(Extracted data entries)
Start of Block
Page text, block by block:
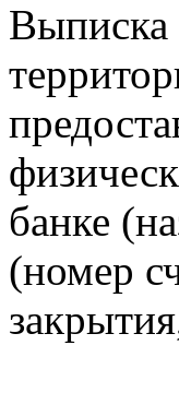
Выписка
банке
(номер
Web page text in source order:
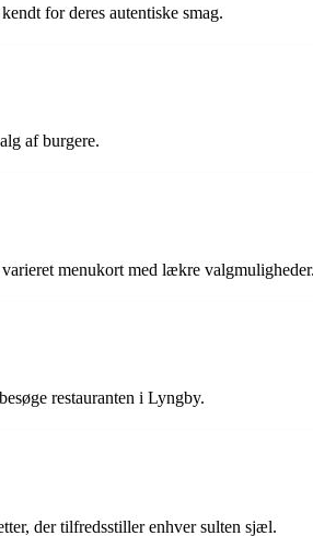
for deres autentiske smag.
af burgere.
menukort med lækre
restauranten i Lyngby.
der tilfredsstiller enhver sulten sjæl.
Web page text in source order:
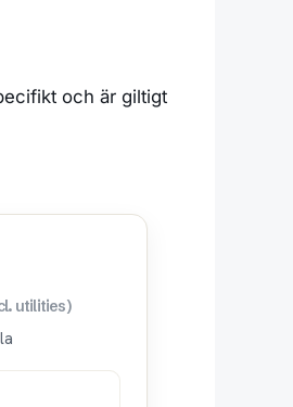
och är giltigt
utilities)
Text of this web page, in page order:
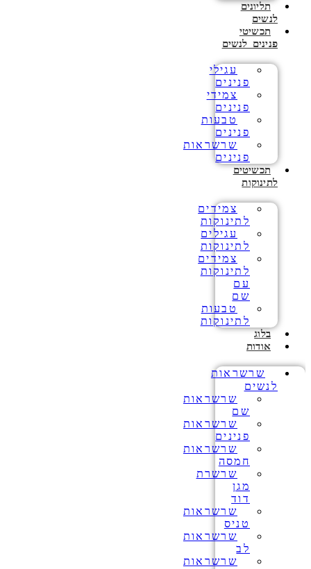
תליונים
לנשים
תכשיטי
פנינים לנשים
עגילי
פנינים
צמידי
פנינים
טבעות
פנינים
שרשראות
פנינים
תכשיטים
לתינוקות
צמידים
לתינוקות
עגילים
לתינוקות
צמידים
לתינוקות
עם
שם
טבעות
לתינוקות
בלוג
אודות
שרשראות
לנשים
שרשראות
שם
שרשראות
פנינים
שרשראות
חמסה
שרשרת
מגן
דוד
שרשראות
טניס
שרשראות
לב
שרשראות
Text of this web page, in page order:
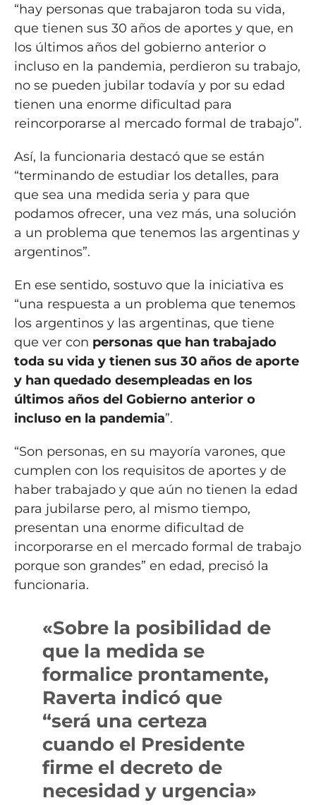
“hay personas que trabajaron toda su vida,
que tienen sus 30 años de aportes y que, en
los últimos años del gobierno anterior o
incluso en la pandemia, perdieron su trabajo,
no se pueden jubilar todavía y por su edad
tienen una enorme dificultad para
reincorporarse al mercado formal de trabajo”.
Así, la funcionaria destacó que se están
“terminando de estudiar los detalles, para
que sea una medida seria y para que
podamos ofrecer, una vez más, una solución
a un problema que tenemos las argentinas y
argentinos”.
En ese sentido, sostuvo que la iniciativa es
“una respuesta a un problema que tenemos
los argentinos y las argentinas, que tiene
que ver con personas que han trabajado
toda su vida y tienen sus 30 años de aporte
y han quedado desempleadas en los
últimos años del Gobierno anterior o
incluso en la pandemia”.
“Son personas, en su mayoría varones, que
cumplen con los requisitos de aportes y de
haber trabajado y que aún no tienen la edad
para jubilarse pero, al mismo tiempo,
presentan una enorme dificultad de
incorporarse en el mercado formal de trabajo
porque son grandes” en edad, precisó la
funcionaria.
«Sobre la posibilidad de
que la medida se
formalice prontamente,
Raverta indicó que
“será una certeza
cuando el Presidente
firme el decreto de
necesidad y urgencia»
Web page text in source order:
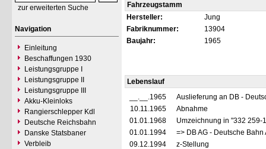
zur erweiterten Suche
Navigation
Einleitung
Beschaffungen 1930
Leistungsgruppe I
Leistungsgruppe II
Leistungsgruppe III
Akku-Kleinloks
Rangierschlepper Kdl
Deutsche Reichsbahn
Danske Statsbaner
Verbleib
Fahrzeugstamm
Hersteller:
Jung
Fabriknummer:
13904
Baujahr:
1965
Lebenslauf
__.__.1965
Auslieferung an DB -
10.11.1965
Abnahme
01.01.1968
Umzeichnung in "332 259-
01.01.1994
=> DB AG - Deutsche
09.12.1994
z-Stellung
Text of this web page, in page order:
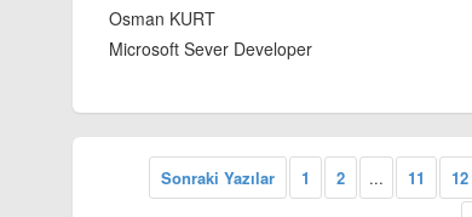
Osman KURT
Microsoft Sever Developer
Sonraki Yazılar 1 2 ... 11 12
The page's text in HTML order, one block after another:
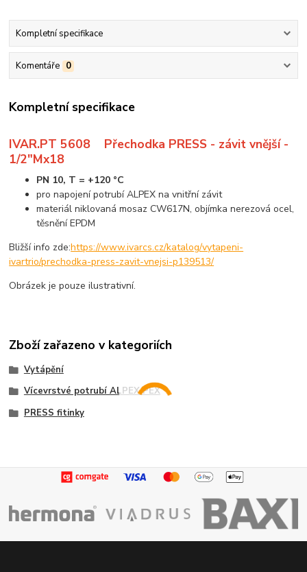
Kompletní specifikace
Komentáře 0
Kompletní specifikace
IVAR.PT 5608 Přechodka PRESS - závit vnější -
1/2"Mx18
PN 10, T = +120 °C
pro napojení potrubí ALPEX na vnitřní závit
materiál niklovaná mosaz CW617N, objímka nerezová ocel,
těsnění EPDM
Bližší info zde:https://www.ivarcs.cz/katalog/vytapeni-
ivartrio/prechodka-press-zavit-vnejsi-p139513/
Obrázek je pouze ilustrativní.
Zboží zařazeno v kategoriích
Vytápění
Vícevrstvé potrubí ALPEX/PEX
PRESS fitinky
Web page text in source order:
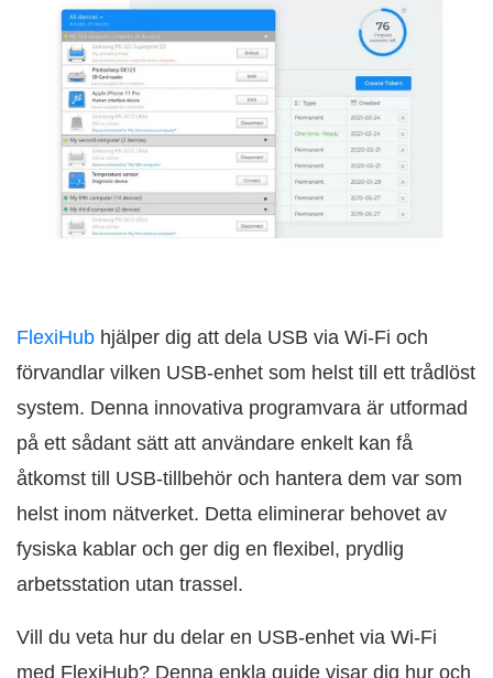
FlexiHub hjälper dig att dela USB via Wi‑Fi och
förvandlar vilken USB‑enhet som helst till ett trådlöst
system. Denna innovativa programvara är utformad
på ett sådant sätt att användare enkelt kan få
åtkomst till USB‑tillbehör och hantera dem var som
helst inom nätverket. Detta eliminerar behovet av
fysiska kablar och ger dig en flexibel, prydlig
arbetsstation utan trassel.
Vill du veta hur du delar en USB‑enhet via Wi‑Fi
med FlexiHub? Denna enkla guide visar dig hur och
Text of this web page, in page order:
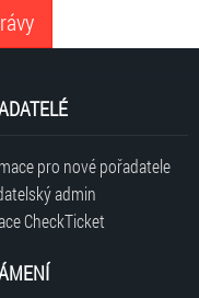
pro nové pořadatele
admin
CheckTicket
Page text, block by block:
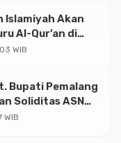
Islamiyah Akan
Al-Qur’an di
WIB
Bupati Pemalang
Soliditas ASN
WIB
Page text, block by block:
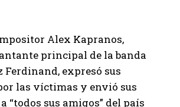
Alex Kapranos,
principal de la banda
Ferdinand, expresó sus
las víctimas y envió sus
“todos sus amigos” del país
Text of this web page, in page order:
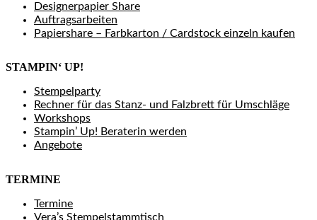
Designerpapier Share
Auftragsarbeiten
Papiershare – Farbkarton / Cardstock einzeln kaufen
STAMPIN‘ UP!
Stempelparty
Rechner für das Stanz- und Falzbrett für Umschläge
Workshops
Stampin’ Up! Beraterin werden
Angebote
TERMINE
Termine
Vera’s Stempelstammtisch
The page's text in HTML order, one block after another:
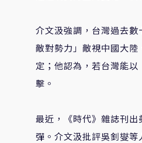
介文汲強調，台灣過去
敵對勢力」敵視中國大
定；他認為，若台灣能
擊。
最近，《時代》雜誌刊
彈。介文汲批評吳釗燮
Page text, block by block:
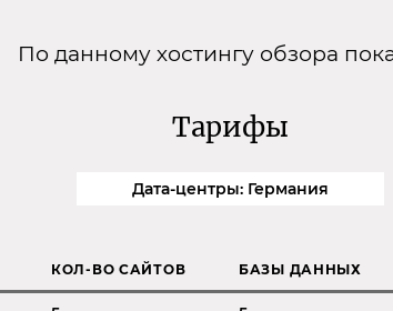
По данному хостингу обзора
Тарифы
Дата-центры: Германия
КОЛ-ВО САЙТОВ БАЗЫ ДАННЫХ
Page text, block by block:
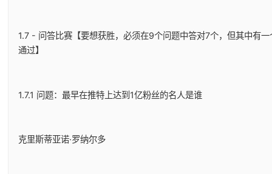
1.7 - 问答比赛【要想获胜，必须在9个问题中答对7个，但其中有
通过】
1.7.1 问题：最早在推特上达到1亿粉丝的名人是谁
克里斯蒂亚诺·罗纳尔多
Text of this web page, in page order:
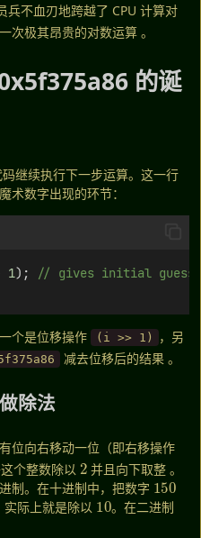
兵不血刃地跨越了 CPU 计算对
次极其昂贵的对数运算 。
的诞
继续执行下一步运算。这一行
术数字出现的环节：
1); // gives initial guess
个是位移操作 (i >> 1)
，另
减去位移后的结果 。
除法
位向右移动一位（即右移操作
个整数除以
2
并且向下取整。
制。在十进制中，把数字
150
实际上就是除以
10
。在二进制
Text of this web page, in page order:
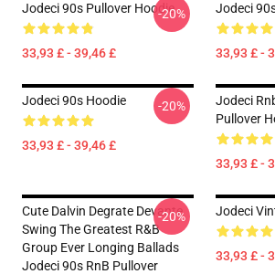
Jodeci 90s Pullover Hoodie
33,93 £ - 39,46 £
-20% Jodeci
33,93 £ -
Jodeci 90s Hoodie
33,93 £ - 39,46 £
-20%
Jodeci
Pullover
33,93 £ -
Cute Dalvin Degrate Devante
Swing The Greatest R&B
Group Ever Longing Ballads
Jodeci 90s RnB Pullover
-20% Jodeci
33,93 £ -
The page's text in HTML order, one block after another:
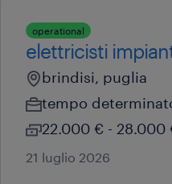
operational
elettricisti
brindisi, puglia
tempo
22.000 € - 28.000
21 luglio 2026
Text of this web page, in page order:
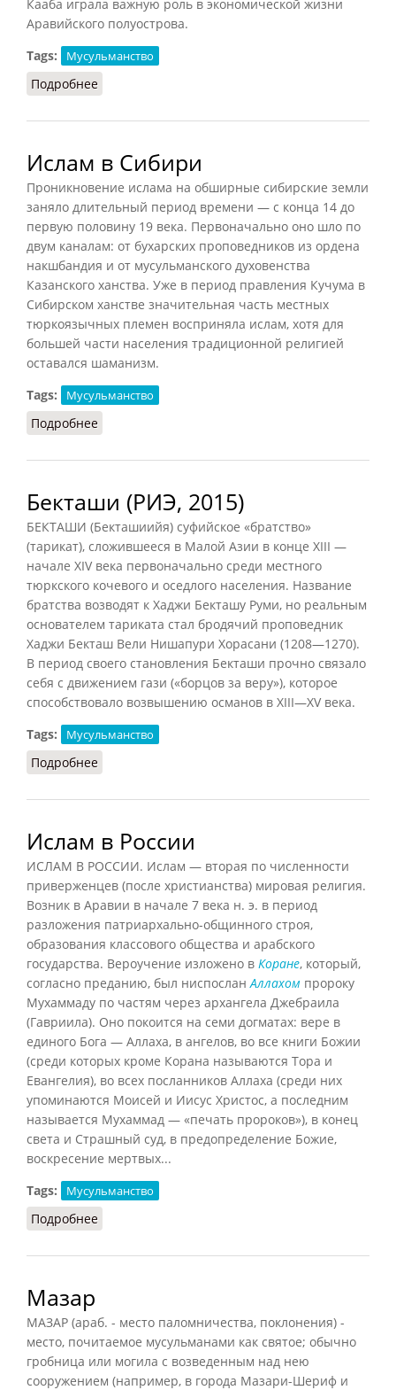
Кааба играла важную роль в экономической жизни
Аравийского полуострова.
Tags:
Мусульманство
Подробнее
Ислам в Сибири
Проникновение ислама на обширные сибирские земли
заняло длительный период времени — с конца 14 до
первую половину 19 века. Первоначально оно шло по
двум каналам: от бухарских проповедников из ордена
накшбандия и от мусульманского духовенства
Казанского ханства. Уже в период правления Кучума в
Сибирском ханстве значительная часть местных
тюркоязычных племен восприняла ислам, хотя для
большей части населения традиционной религией
оставался шаманизм.
Tags:
Мусульманство
Подробнее
Бекташи (РИЭ, 2015)
БЕКТАШИ (Бекташиийя) суфийское «братство»
(тарикат), сложившееся в Малой Азии в конце XIII —
начале XIV века первоначально среди местного
тюркского кочевого и оседлого населения. Название
братства возводят к Хаджи Бекташу Руми, но реальным
основателем тариката стал бродячий проповедник
Хаджи Бекташ Вели Нишапури Хорасани (1208—1270).
В период своего становления Бекташи прочно связало
себя с движением гази («борцов за веру»), которое
способствовало возвышению османов в XIII—XV века.
Tags:
Мусульманство
Подробнее
Ислам в России
ИСЛАМ В РОССИИ. Ислам — вторая по численности
приверженцев (после христианства) мировая религия.
Возник в Аравии в начале 7 века н. э. в период
разложения патриархально-общинного строя,
образования классового общества и арабского
государства. Вероучение изложено в Коране, который,
согласно преданию, был ниспослан Аллахом пророку
Мухаммаду по частям через архангела Джебраила
(Гавриила). Оно покоится на семи догматах: вере в
единого Бога — Аллаха, в ангелов, во все книги Божии
(среди которых кроме Корана называются Тора и
Евангелия), во всех посланников Аллаха (среди них
упоминаются Моисей и Иисус Христос, а последним
называется Мухаммад — «печать пророков»), в конец
света и Страшный суд, в предопределение Божие,
воскресение мертвых...
Tags:
Мусульманство
Подробнее
Мазар
МАЗАР (араб. - место паломничества, поклонения) -
место, почитаемое мусульманами как святое; обычно
гробница или могила с возведенным над нею
сооружением (например, в города Мазари-Шериф и
End of Block
Could you repeat exactly the lines from the first one of the records above through the line containing "los argentinos y las argentinas, que tiene", leaving out any pictures?

_FINAL ANSWER_
Page text, block by block:
Выписка
банке
(номер
Web page text in source order:
for deres autentiske smag.
af burgere.
menukort med lækre
restauranten i Lyngby.
der tilfredsstiller enhver sulten sjæl.
Web page text in source order:
och är giltigt
utilities)
Text of this web page, in page order:
תליונים
לנשים
תכשיטי
פנינים לנשים
עגילי
פנינים
צמידי
פנינים
טבעות
פנינים
שרשראות
פנינים
תכשיטים
לתינוקות
צמידים
לתינוקות
עגילים
לתינוקות
צמידים
לתינוקות
עם
שם
טבעות
לתינוקות
בלוג
אודות
שרשראות
לנשים
שרשראות
שם
שרשראות
פנינים
שרשראות
חמסה
שרשרת
מגן
דוד
שרשראות
טניס
שרשראות
לב
שרשראות
Text of this web page, in page order:
“hay personas que trabajaron toda su vida,
que tienen sus 30 años de aportes y que, en
los últimos años del gobierno anterior o
incluso en la pandemia, perdieron su trabajo,
no se pueden jubilar todavía y por su edad
tienen una enorme dificultad para
reincorporarse al mercado formal de trabajo”.
Así, la funcionaria destacó que se están
“terminando de estudiar los detalles, para
que sea una medida seria y para que
podamos ofrecer, una vez más, una solución
a un problema que tenemos las argentinas y
argentinos”.
En ese sentido, sostuvo que la iniciativa es
“una respuesta a un problema que tenemos
los argentinos y las argentinas, que tiene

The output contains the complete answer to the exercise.